Collection entries
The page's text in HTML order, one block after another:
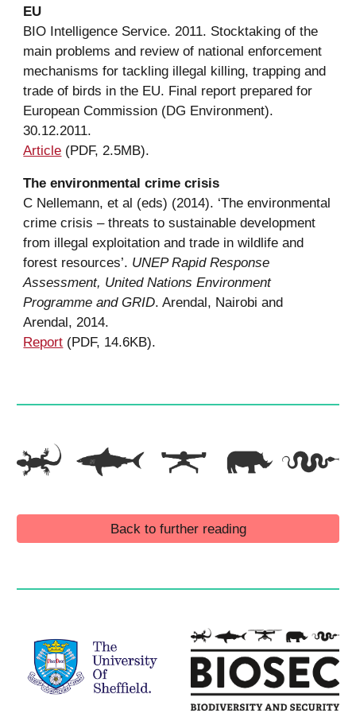
EU
BIO Intelligence Service. 2011. Stocktaking of the
main problems and review of national enforcement
mechanisms for tackling illegal killing, trapping and
trade of birds in the EU. Final report prepared for
European Commission (DG Environment).
30.12.2011.
Article (PDF, 2.5MB).
The environmental crime crisis
C Nellemann, et al (eds) (2014). ‘The e
crime crisis – threats to sustainable development
from illegal exploitation and trade in w
forest resources’. UNEP Rapid Response
Assessment, United Nations Environment
Programme and GRID. Arendal, Nairobi and
Arendal, 2014.
Report (PDF, 14.6KB).
Back to further reading
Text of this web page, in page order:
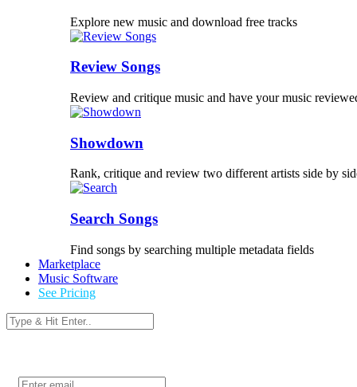
Explore new music and download free tracks
Review Songs
Review and critique music and have your music
Showdown
Rank, critique and review two different artists side by
Search Songs
Find songs by searching multiple metadata fields
Marketplace
Music Software
See Pricing
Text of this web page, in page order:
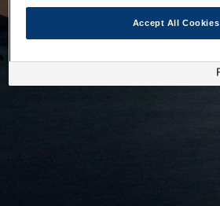
Accept All Cookies
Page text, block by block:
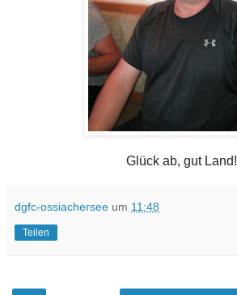
Glück ab, gut Land!
dgfc-ossiachersee um 11:48
Teilen
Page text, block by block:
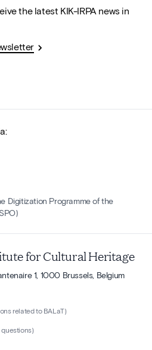
the latest KIK-IRPA news in
Digitization Programme of the
for Cultural Heritage
1, 1000 Brussels, Belgium
related to BALaT)
questions)
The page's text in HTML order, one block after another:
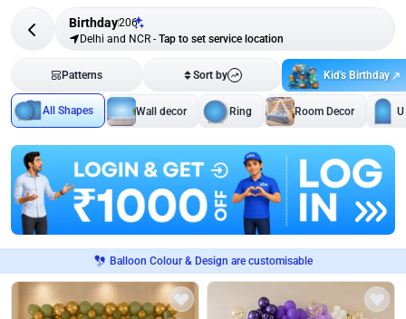
Birthday206
Delhi and NCR - Tap to set service location
Patterns Sort by Kid's Birthday
All Shapes Wall decor Ring Room Decor
Balloon Colour & Design are customisable
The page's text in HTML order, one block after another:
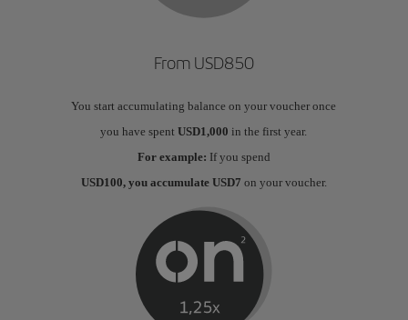
From USD850
You start accumulating balance on your voucher once
you have spentUSD1,000 in the first year.
For example: If you spend
USD100, you accumulate USD7 on your voucher.
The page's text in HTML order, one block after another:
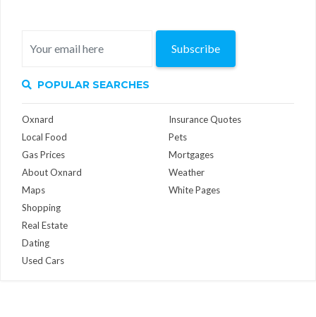
Subscribe
POPULAR SEARCHES
Oxnard
Local Food
Gas Prices
About Oxnard
Maps
Insurance Quotes
Pets
Mortgages
Weather
White Pages
Shopping
Real Estate
Dating
Used Cars
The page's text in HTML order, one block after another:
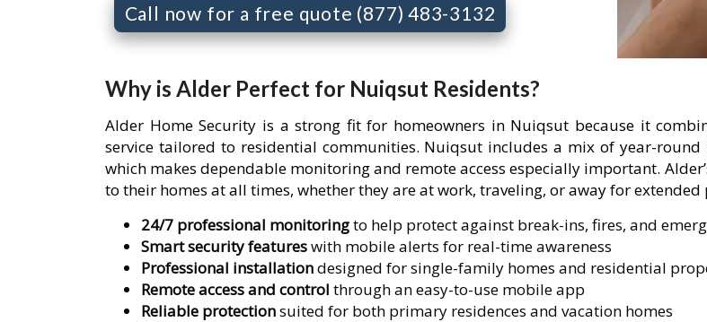
Call now for a free quote (877) 483-3132
Why is Alder Perfect for Nuiqsut Residents?
Alder Home Security is a strong fit for homeowners in Nuiqsut because it
service tailored to residential communities. Nuiqsut includes a mix of year-
which makes dependable monitoring and remote access especially important.
to their homes at all times, whether they are at work, traveling, or away for extended
24/7 professional monitoringto help protect against break-ins, fires, and
Smart security featureswith mobile alerts for real-time awareness
Professional installationdesigned for single-family homes and residential
Remote access and control through an easy-to-use mobile app
Reliable protectionsuited for both primary residences and vacation homes
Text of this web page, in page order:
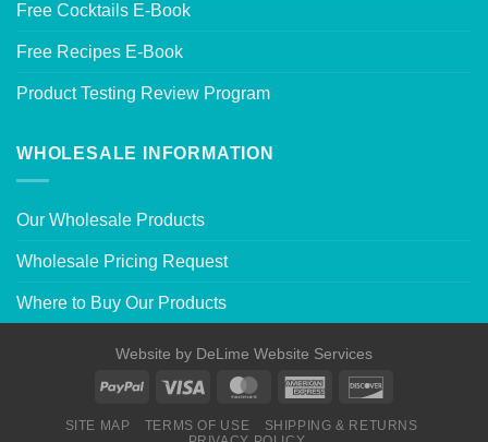
Free Cocktails E-Book
Free Recipes E-Book
Product Testing Review Program
WHOLESALE INFORMATION
Our Wholesale Products
Wholesale Pricing Request
Where to Buy Our Products
Website by DeLime Website Services
SITE MAP TERMS OF USE
SHIPPING & RETURNS
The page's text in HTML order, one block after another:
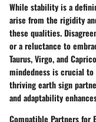
While stability is a
arise from the rigidity
these qualities.
or a reluctance to
Taurus, Virgo, and
mindedness is crucial
thriving earth sign
and adaptability
Compatible Partners for
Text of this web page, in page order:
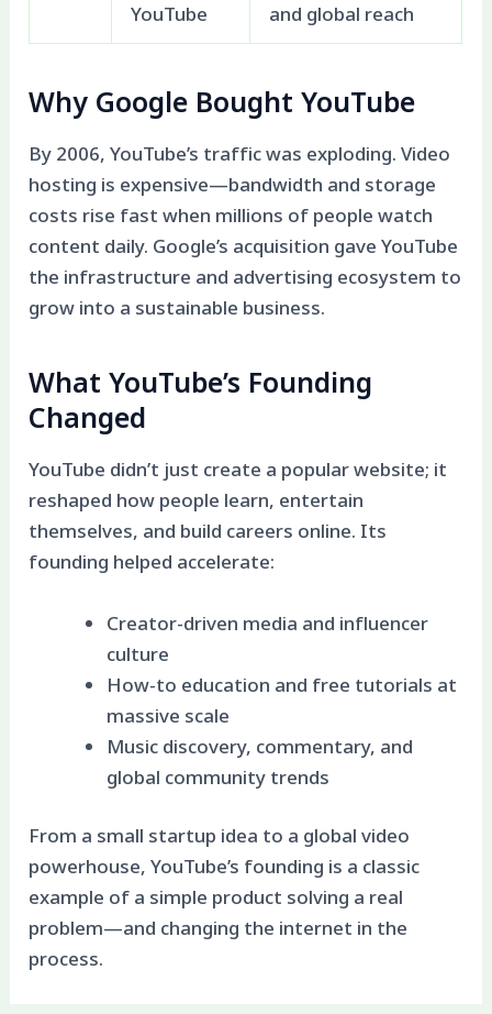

What the task asks
Would you give the data above again word for word, minus the pictures?

Task response
The page's text in HTML order, one block after another:
EU
BIO Intelligence Service. 2011. Stocktaking of the
main problems and review of national enforcement
mechanisms for tackling illegal killing, trapping and
trade of birds in the EU. Final report prepared for
European Commission (DG Environment).
30.12.2011.
Article (PDF, 2.5MB).
The environmental crime crisis
C Nellemann, et al (eds) (2014). ‘The e
crime crisis – threats to sustainable development
from illegal exploitation and trade in w
forest resources’. UNEP Rapid Response
Assessment, United Nations Environment
Programme and GRID. Arendal, Nairobi and
Arendal, 2014.
Report (PDF, 14.6KB).
Back to further reading
Text of this web page, in page order:
Explore new music and download free tracks
Review Songs
Review and critique music and have your music
Showdown
Rank, critique and review two different artists side by
Search Songs
Find songs by searching multiple metadata fields
Marketplace
Music Software
See Pricing
Text of this web page, in page order:
Accept All Cookies
Page text, block by block:
Glück ab, gut Land!
dgfc-ossiachersee um 11:48
Teilen
Page text, block by block:
the latest KIK-IRPA news in
Digitization Programme of the
for Cultural Heritage
1, 1000 Brussels, Belgium
related to BALaT)
questions)
The page's text in HTML order, one block after another:
Birthday206
Delhi and NCR - Tap to set service location
Patterns Sort by Kid's Birthday
All Shapes Wall decor Ring Room Decor
Balloon Colour & Design are customisable
The page's text in HTML order, one block after another:
From USD850
You start accumulating balance on your voucher once
you have spentUSD1,000 in the first year.
For example: If you spend
USD100, you accumulate USD7 on your voucher.
The page's text in HTML order, one block after another:
Subscribe
POPULAR SEARCHES
Oxnard
Local Food
Gas Prices
About Oxnard
Maps
Insurance Quotes
Pets
Mortgages
Weather
White Pages
Shopping
Real Estate
Dating
Used Cars
The page's text in HTML order, one block after another:
Call now for a free quote (877) 483-3132
Why is Alder Perfect for Nuiqsut Residents?
Alder Home Security is a strong fit for homeowners in Nuiqsut because it
service tailored to residential communities. Nuiqsut includes a mix of year-
which makes dependable monitoring and remote access especially important.
to their homes at all times, whether they are at work, traveling, or away for extended
24/7 professional monitoringto help protect against break-ins, fires, and
Smart security featureswith mobile alerts for real-time awareness
Professional installationdesigned for single-family homes and residential
Remote access and control through an easy-to-use mobile app
Reliable protectionsuited for both primary residences and vacation homes
Text of this web page, in page order:
Free Cocktails E-Book
Free Recipes E-Book
Product Testing Review Program
WHOLESALE INFORMATION
Our Wholesale Products
Wholesale Pricing Request
Where to Buy Our Products
Website by DeLime Website Services
SITE MAP TERMS OF USE
SHIPPING & RETURNS
The page's text in HTML order, one block after another:
While stability is a
arise from the rigidity
these qualities.
or a reluctance to
Taurus, Virgo, and
mindedness is crucial
thriving earth sign
and adaptability
Compatible Partners for
Text of this web page, in page order:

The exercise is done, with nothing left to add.